離婚すると住宅ローンはどうなるの?

  • このエントリーをはてなブックマークに追加
  • Pocket
  • LINEで送る
離婚すると住宅ローンはどうなるの?

もし、家を売ってローンを完済できるなら話はシンプルです。残高や手数料を差し引いて、残ったお金を分ければ終了しますが、返しきれない場合は厄介です。特に、ローンを組んで間もない30代、40代のご夫婦は、きちんと話し合っておく必要があります。離婚は夫婦間の問題ですが、住宅ローンは、銀行など金融機関と交わした契約ですので、夫婦間で取り決めをしても、銀行との関係においては影響しないのです。たとえば、ローンの名義が夫で、連帯保証人が妻の場合は、ローンを支払っていくのは夫。夫が払えなくなったとき、連帯保証人である妻に請求が行くということになります。
家を売却せず、妻が家を出て、夫が家に残る場合、夫がきちんとローンを払い続ければいいわけですが、元妻の連帯保証人の身分は変わらないので、滞納があると、請求が元妻のところへ来てしまいます。元妻としては、できれば連帯保証人から外れたいですが、実際これが難しく、代わりの連帯保証人を立てて、債権者に認めてもらわなければならないので、実現性はかなり低いのです。
さらに問題なのは、妻が家に残る場合。ローンの名義人である夫にとっては、自分が住んでいるわけでもないのに、まだ10年も20年もローンを払い続けなければなりません。さらにその上、引越し先の家賃も払わなければならない。経済的負担が大きいため、元夫が再婚でもしようものなら、元妻の家のローンなんか払いたくない…と支払が滞り、連帯保証人に請求が行くケースも珍しくありません。女性に安定した収入があれば、連帯保証人として返済を続ける、あるいは、夫の名義で事実上返済を続けていくなど、自分でローンを支払っていってもいいでしょう。でも実際は、女性に経済力が乏しく、支払えなくなるケースが多いです。

なんとか毎月の支払ができそうなので、家の名義を妻である自分のものにしたいのですが・・・

実際はそう簡単にはいかないことが多いようです。住宅ローンの名義を妻名義に変更をするには、債務の引き受けや、住宅ローンの借り換えをする必要がでてくることが多いでしょう。でも、女性の場合、どうしても経済基盤が弱いと判断されることが多く、審査が通りにくいというということがあります。このように考えると、ローンの名義人が夫である場合は、あくまで借金返済という観点から考えると、家に夫が残るほうがトラブルになる可能性が低い。
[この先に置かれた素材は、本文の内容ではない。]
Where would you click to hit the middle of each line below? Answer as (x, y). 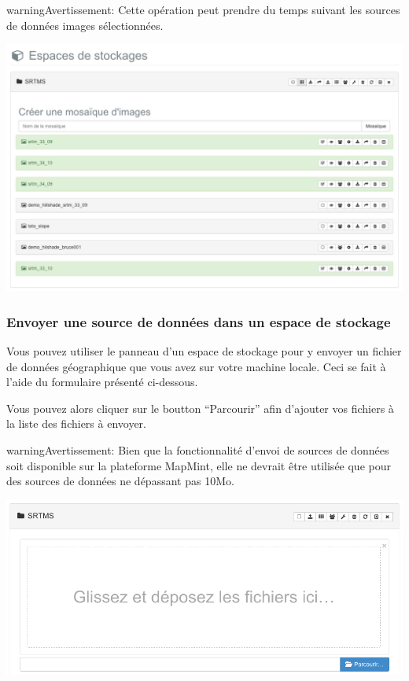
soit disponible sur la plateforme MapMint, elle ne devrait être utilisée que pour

妻が残る場合には、先に述べたようなリスクを想定しておいた方が良いでしょう。

離婚をするときの注意点は?

離婚しても住宅ローンの契約上は主債務者と連帯保証人のまま。これが離婚に際しては、かなり重要なポイントとなります。
話し合いが難航する場合、弁護士にご相談いただければと思います。

  • このエントリーをはてなブックマークに追加
  • Pocket
  • LINEで送る

SNSでもご購読できます。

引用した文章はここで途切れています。